Central courtyard looking up
Around the courtyard
There is some Arabic calligraphy on the wall here which Said told us was in an ancient script, and which I have seen described as graffiti in some sources.
Said pointing out the writing on the wall
On this floor we visited the courtroom where the imam would pronounce sentence on those accused of crimes.

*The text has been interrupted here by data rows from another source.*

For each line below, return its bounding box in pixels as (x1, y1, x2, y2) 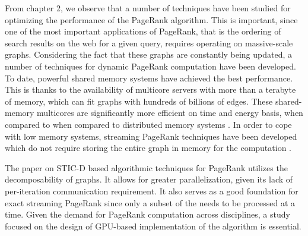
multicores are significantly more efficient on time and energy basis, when (37, 106, 303, 119)
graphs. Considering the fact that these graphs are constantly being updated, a (5, 48, 292, 61)
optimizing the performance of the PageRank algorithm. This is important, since (5, 13, 298, 26)
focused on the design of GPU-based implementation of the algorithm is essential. (5, 219, 301, 232)
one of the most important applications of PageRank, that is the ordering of (5, 25, 281, 37)
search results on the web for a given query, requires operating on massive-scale (5, 36, 293, 49)
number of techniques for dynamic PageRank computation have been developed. (5, 59, 296, 72)
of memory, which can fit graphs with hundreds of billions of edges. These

In one corner is a separate tiny exit, no bigger than a window, for those pronounced guilty, from where they would be taken to the prison cells on the ground floor (one for men, one for women), while the innocent could leave by the same door through which they entered. Furnishings here and throughout are limited to rugs, cushions and a few storage chests, as is traditional in Arabic culture.
- the small exit door is at the far end, in the centre of the photo
Next to the courtroom is a series of dining rooms which like several others retain their original beautiful ceilings, as does the conference room also on this floor. My photos of these ceilings weren’t too successful, but fortunately I made a better job of it in later rooms! One of these rooms would be set aside for women to dine, one for the imam and his inner circle, and one for the remaining men.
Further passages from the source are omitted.